Drepanosaurus is neither a
dinosaur nor a lizard. It is a one- to two-foot long reptile from an extinct
group of animals called drepanosaurs, and shares a common ancestry with
lizards, crocodiles, and dinosaurs. The only other known Drepanosaurus fossil
was a badly crushed skeleton found in northern Italy more than 30 years ago.
"This animal stretches the
bounds of what we think can evolve in the limbs of four-footed animals,"
said Adam Pritchard, a postdoctoral researcher at Yale and first author of the
study. "Ecologically, Drepanosaurus seems to be a sort of
chameleon-anteater hybrid, which is really bizarre for the time. It possesses a
totally unique forelimb."
Four-limbed animals with a
backbone are called tetrapods. In nearly all tetrapods, the forearm is made up
of two, elongate and parallel bones -- the radius and the ulna. These bones
connect to a series of much shorter, wrist bones at the base of the hand.

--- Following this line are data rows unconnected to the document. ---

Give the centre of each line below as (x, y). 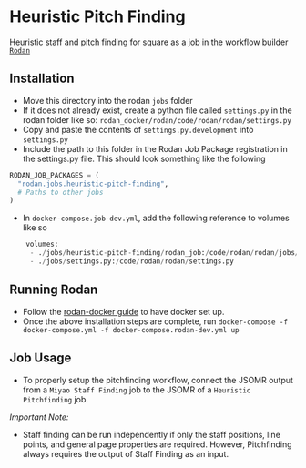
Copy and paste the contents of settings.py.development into (138, 129)
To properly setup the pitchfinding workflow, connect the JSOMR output (158, 380)
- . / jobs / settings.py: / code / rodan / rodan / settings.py (132, 261)
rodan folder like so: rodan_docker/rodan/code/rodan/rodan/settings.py (157, 119)
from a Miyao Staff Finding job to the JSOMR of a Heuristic (137, 390)
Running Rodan (54, 290)
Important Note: (39, 417)
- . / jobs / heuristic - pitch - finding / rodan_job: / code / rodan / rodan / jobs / (164, 253)

Drepanosaurus, however, has
radius and ulna bones that are not parallel. Instead, the ulna is a flat,
crescent-shaped bone. Also, the two wrist bones that meet the end of the ulna
are long rather than short. They are longer than the radius, in fact.
"The bone contacts suggest
that the enlarged claw of Drepanosaurus could have been hooked into insect
nests," Pritchard said. "The entire arm could then have been
powerfully retracted to tear open the nest. This motion is very similar to the
hook-and-pull digging of living anteaters, which also eat insects."